When rounding, we usually want to round to the closest figure with a certain accuracy, rather than just rounding it up or down.

If we were asked to round the figures 2.63 and 2.68 to the nearest decimal place, we would most likely respond with 2.6 and 2.7. The methods truncate(), round_down(), and round_up() don't perform anything similar.

Points to Remember

Round Data after Collection is Complete

If we're working with a huge amount of information, storage can become a challenge. In an industrial furnace, for instance, a temperature monitor would be used to record the temperature every twenty seconds to eight decimal places. These values will aid in avoiding excessive oscillations that could cause any heat source or element to malfunction. Using a Python script, we may examine the measurements and look for big fluctuations.
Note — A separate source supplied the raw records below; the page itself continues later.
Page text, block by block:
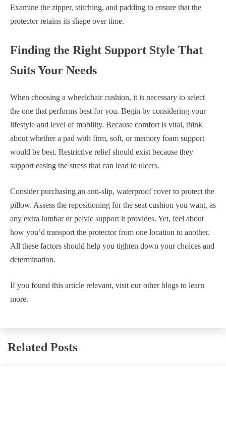
Examine the zipper, stitching, and padding to ensure that the
protector retains its shape over time.
Finding the Right Support Style That
Suits Your Needs
When choosing a wheelchair cushion, it is necessary to select
the one that performs best for you. Begin by considering your
lifestyle and level of mobility. Because comfort is vital, think
about whether a pad with firm, soft, or memory foam support
would be best. Restrictive relief should exist because they
support easing the stress that can lead to ulcers.
Consider purchasing an anti-slip, waterproof cover to protect the
pillow. Assess the repositioning for the seat cushion you want, as
any extra lumbar or pelvic support it provides. Yet, feel about
how you’d transport the protector from one location to another.
All these factors should help you tighten down your choices and
determination.
If you found this article relevant, visit our other blogs to learn
more.
Related Posts

Because measurements are taken on a daily basis, there'll be a great number of them. Keeping 3 decimal places of accuracy is an option. However, eliminating too much specificity may cause the computation to vary. If we have adequate room, we can effortlessly store all of the data in complete precision. When there is limited capacity, it is always preferable to retain at minimum 2 or 3 decimal places of precision.

Finally, once we have calculated the daily mean temperature, round the value to the highest accuracy possible.